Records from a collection
⁂
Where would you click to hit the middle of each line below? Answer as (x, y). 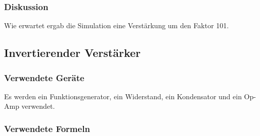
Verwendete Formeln (47, 128)
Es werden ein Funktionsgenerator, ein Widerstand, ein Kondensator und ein (123, 96)
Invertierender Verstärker (73, 53)
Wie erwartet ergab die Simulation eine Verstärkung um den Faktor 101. (117, 25)
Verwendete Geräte (44, 77)
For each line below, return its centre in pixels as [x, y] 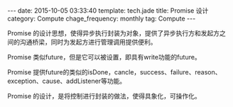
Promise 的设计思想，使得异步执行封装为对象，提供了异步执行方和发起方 [114, 33]
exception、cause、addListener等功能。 [67, 81]
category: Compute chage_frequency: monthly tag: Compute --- [102, 18]
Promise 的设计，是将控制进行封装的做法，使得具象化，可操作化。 [104, 96]
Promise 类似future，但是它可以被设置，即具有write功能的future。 [104, 57]
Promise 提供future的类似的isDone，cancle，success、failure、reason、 [114, 72]
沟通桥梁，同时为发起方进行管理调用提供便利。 [88, 42]
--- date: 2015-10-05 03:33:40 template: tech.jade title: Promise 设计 [108, 11]
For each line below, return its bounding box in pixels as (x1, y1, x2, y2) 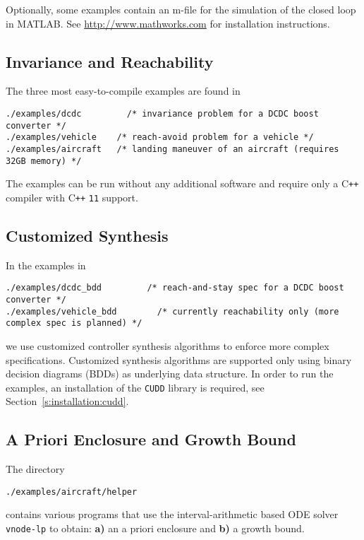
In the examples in (6, 257, 86, 272)
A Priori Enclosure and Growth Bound (6, 428, 296, 450)
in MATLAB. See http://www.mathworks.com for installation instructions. (6, 16, 330, 30)
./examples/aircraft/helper (6, 486, 138, 497)
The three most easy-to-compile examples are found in (6, 83, 241, 98)
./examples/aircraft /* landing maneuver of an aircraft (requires (6, 143, 339, 154)
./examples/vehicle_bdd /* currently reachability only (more (6, 306, 339, 317)
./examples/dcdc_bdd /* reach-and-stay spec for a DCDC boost (6, 283, 344, 293)
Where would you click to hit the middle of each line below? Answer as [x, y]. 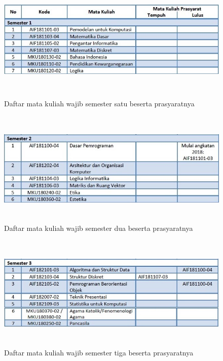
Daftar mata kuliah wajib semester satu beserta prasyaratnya [99, 104]
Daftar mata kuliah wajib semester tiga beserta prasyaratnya [99, 353]
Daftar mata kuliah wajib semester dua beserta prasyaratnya [99, 228]
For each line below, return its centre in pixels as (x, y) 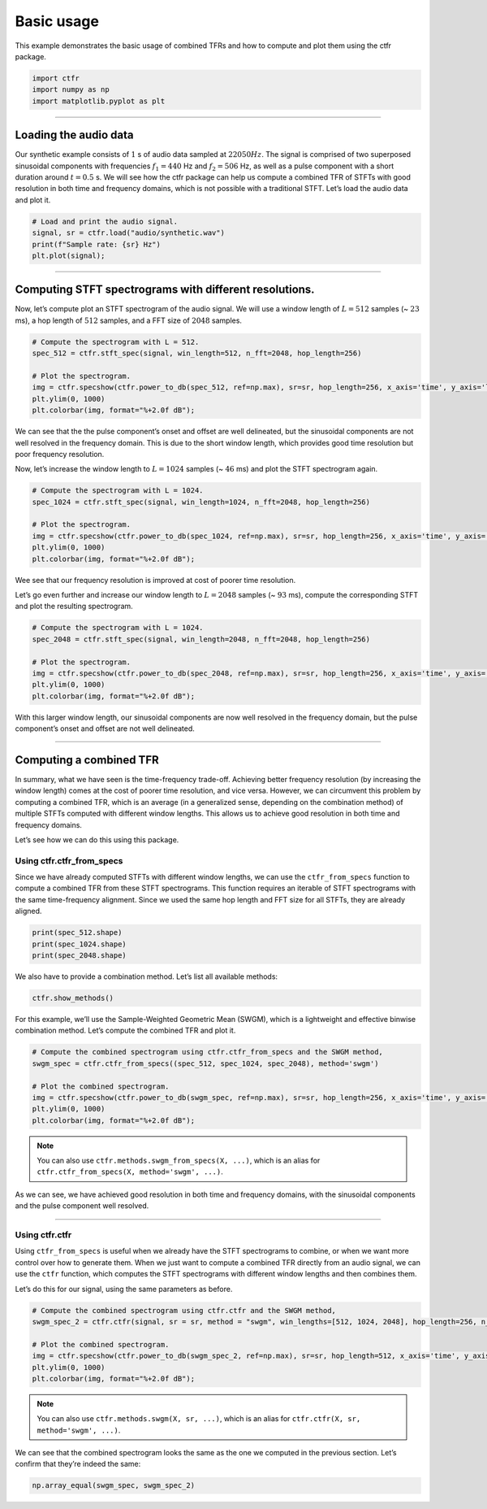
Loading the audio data (74, 135)
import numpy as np (71, 90)
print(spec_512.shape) (77, 933)
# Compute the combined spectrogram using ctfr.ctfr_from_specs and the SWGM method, (207, 1052)
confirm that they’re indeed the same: (78, 1464)
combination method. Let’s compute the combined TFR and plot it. (125, 1031)
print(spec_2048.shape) (80, 956)
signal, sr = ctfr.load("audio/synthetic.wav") (128, 233)
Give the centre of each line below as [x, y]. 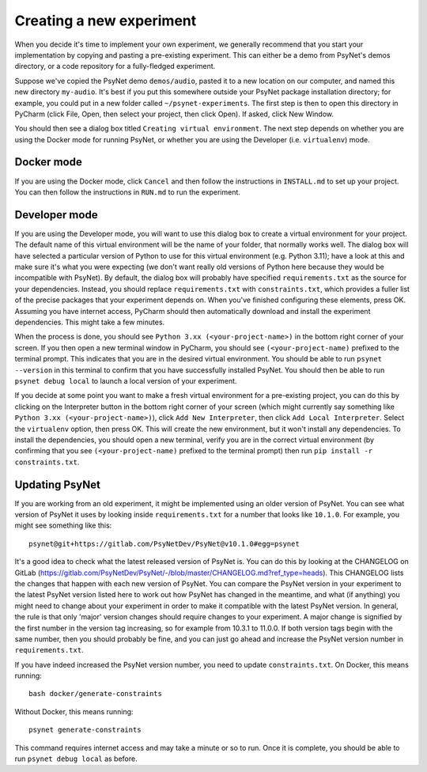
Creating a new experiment [106, 21]
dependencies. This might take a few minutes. [90, 322]
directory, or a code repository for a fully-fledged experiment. [115, 66]
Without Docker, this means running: [74, 711]
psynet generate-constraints [85, 730]
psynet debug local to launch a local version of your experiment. [126, 380]
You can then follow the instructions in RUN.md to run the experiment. [128, 192]
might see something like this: [63, 525]
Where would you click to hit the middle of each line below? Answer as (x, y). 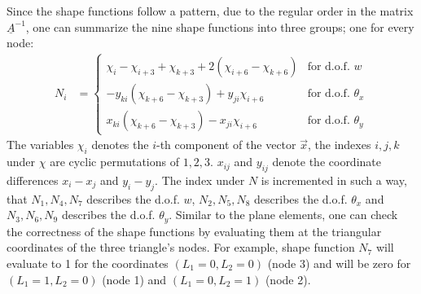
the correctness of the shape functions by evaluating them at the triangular (194, 231)
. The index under (200, 180)
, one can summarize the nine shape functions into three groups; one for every (220, 26)
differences (33, 180)
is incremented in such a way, (334, 180)
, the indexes (340, 145)
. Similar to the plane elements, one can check (283, 215)
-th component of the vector (226, 145)
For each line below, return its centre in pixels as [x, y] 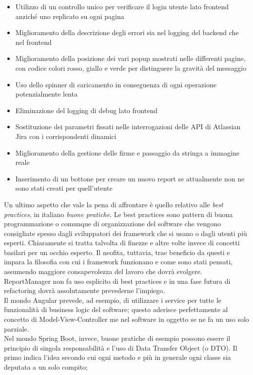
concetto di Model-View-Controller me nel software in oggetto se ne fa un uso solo [126, 319]
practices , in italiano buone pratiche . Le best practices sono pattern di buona [118, 214]
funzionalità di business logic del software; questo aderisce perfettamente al [116, 309]
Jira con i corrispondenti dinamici [66, 136]
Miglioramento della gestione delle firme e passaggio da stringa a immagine [127, 152]
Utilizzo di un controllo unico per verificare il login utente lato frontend [122, 6]
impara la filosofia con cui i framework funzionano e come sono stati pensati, [118, 262]
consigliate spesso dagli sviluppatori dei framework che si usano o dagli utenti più [126, 233]
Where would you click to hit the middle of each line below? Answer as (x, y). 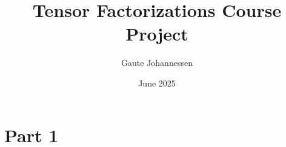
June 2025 (157, 83)
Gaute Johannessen (157, 63)
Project (157, 34)
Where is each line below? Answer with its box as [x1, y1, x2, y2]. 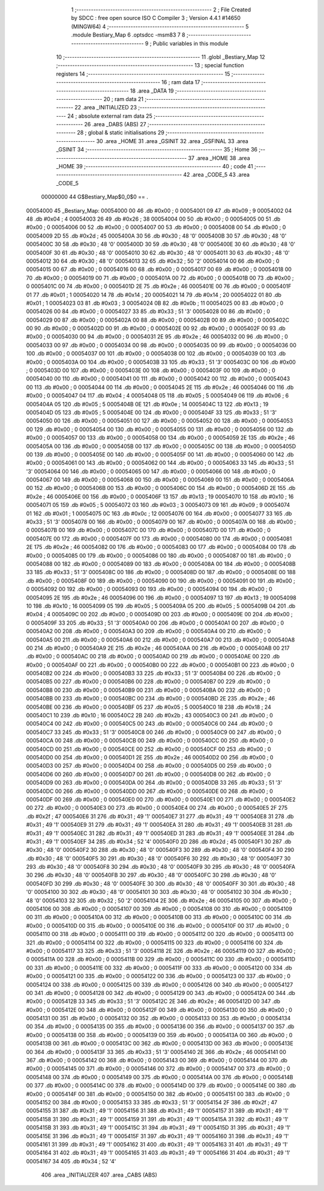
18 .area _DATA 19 [130, 87, 174, 94]
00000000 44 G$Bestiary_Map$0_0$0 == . [41, 193, 148, 201]
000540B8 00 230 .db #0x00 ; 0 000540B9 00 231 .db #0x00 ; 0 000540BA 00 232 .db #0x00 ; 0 [26, 686, 271, 694]
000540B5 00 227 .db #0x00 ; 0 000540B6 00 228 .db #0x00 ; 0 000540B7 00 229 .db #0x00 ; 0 [26, 678, 271, 685]
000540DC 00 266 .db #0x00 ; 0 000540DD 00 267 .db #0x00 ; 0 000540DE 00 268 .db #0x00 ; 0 [26, 788, 273, 795]
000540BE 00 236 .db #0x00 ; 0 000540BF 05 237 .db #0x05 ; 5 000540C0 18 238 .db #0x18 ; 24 [26, 703, 271, 711]
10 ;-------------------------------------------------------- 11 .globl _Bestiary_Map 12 [56, 53, 265, 60]
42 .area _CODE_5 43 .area [183, 171, 250, 179]
⁂
• [PROBLEM DETAILS] A word-for-word reproduction is needed of the lines above from the line containing "In the examples in (6, 257, 86, 272)" through the line containing "Give the centre", with both ends kept and no pictures.

• [TASK SOLUTION]
In the examples in (6, 257, 86, 272)
A Priori Enclosure and Growth Bound (6, 428, 296, 450)
in MATLAB. See http://www.mathworks.com for installation instructions. (6, 16, 330, 30)
./examples/aircraft/helper (6, 486, 138, 497)
The three most easy-to-compile examples are found in (6, 83, 241, 98)
./examples/aircraft /* landing maneuver of an aircraft (requires (6, 143, 339, 154)
./examples/vehicle_bdd /* currently reachability only (more (6, 306, 339, 317)
./examples/dcdc_bdd /* reach-and-stay spec for a DCDC boost (6, 283, 344, 293)
Where would you click to hit the middle of each line below? Answer as [x, y]. 
Daftar mata kuliah wajib semester satu beserta prasyaratnya [99, 104]
Daftar mata kuliah wajib semester tiga beserta prasyaratnya [99, 353]
Daftar mata kuliah wajib semester dua beserta prasyaratnya [99, 228]
For each line below, return its centre in pixels as (x, y) 
Loading the audio data (74, 135)
import numpy as np (71, 90)
print(spec_512.shape) (77, 933)
# Compute the combined spectrogram using ctfr.ctfr_from_specs and the SWGM method, (207, 1052)
confirm that they’re indeed the same: (78, 1464)
combination method. Let’s compute the combined TFR and plot it. (125, 1031)
print(spec_2048.shape) (80, 956)
signal, sr = ctfr.load("audio/synthetic.wav") (128, 233)
Give the centre of each line below as [x, y]. 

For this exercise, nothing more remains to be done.